╭─ Data for analysis
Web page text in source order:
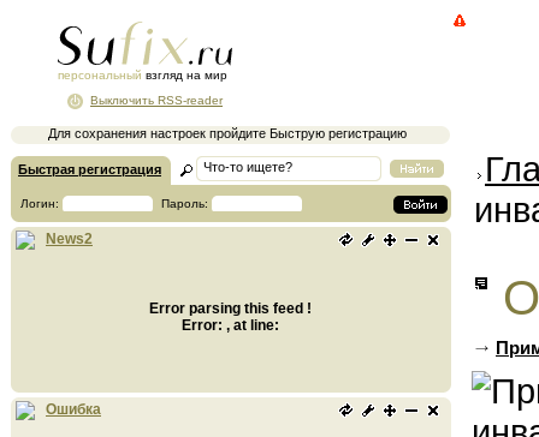
персональный взгляд на мир
Для сохранения настроек пройдите Быструю регистрацию
Выключить RSS-reader
Быстрая регистрация
Логин: Пароль:
News2
Error parsing this feed !
Error: , at line:
Ошибка
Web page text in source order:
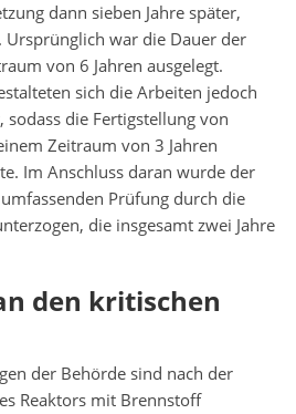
╰─
* Work item *
Once the pictures are dropped, please print every remaining line of the material verbatim.

* Answer *
Web page text in source order:
персональный взгляд на мир
Для сохранения настроек пройдите Быструю регистрацию
Выключить RSS-reader
Быстрая регистрация
Логин: Пароль:
News2
Error parsing this feed !
Error: , at line:
Ошибка
Web page text in source order:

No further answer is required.